Groups such as CrossFit and SoulCycle are taking a leaf from the cult handbook, she says.
“Young people are increasingly moving away from the traditional sites of religious community that we grew up with, or that our parents grew up with - our churches and synagogues, but we're still craving that sense of belonging and ritual.”
Young people are looking to fitness studios to fill those voids, she says.
“CrossFit and SoulCycle are some of the companies that young people name as giving them a religious identity.

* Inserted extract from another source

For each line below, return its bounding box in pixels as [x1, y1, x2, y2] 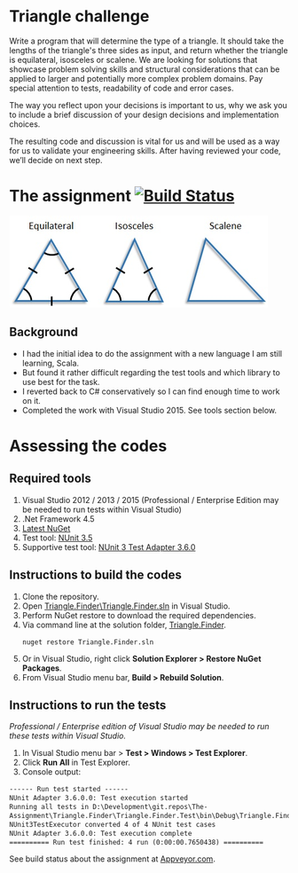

And these companies know that full well.
“SoulCycle calls itself a sanctuary and will encourage its instructors to become mini pastors, mini cult leaders of their own using language as their primary power tool.”
So how does she advise people be alert to cult-like groups?
“I would say if a form of language cues you to have a strong emotional reaction, but causes us to stop asking questions; if it forces you to separate yourself from those who don't know how to use the language; if you find yourself becoming ideologically bound to a set of terminology, filled with a sense of elitism just for showing up, those are some cues that you might be involved with a group that's a little too cultish for comfort.”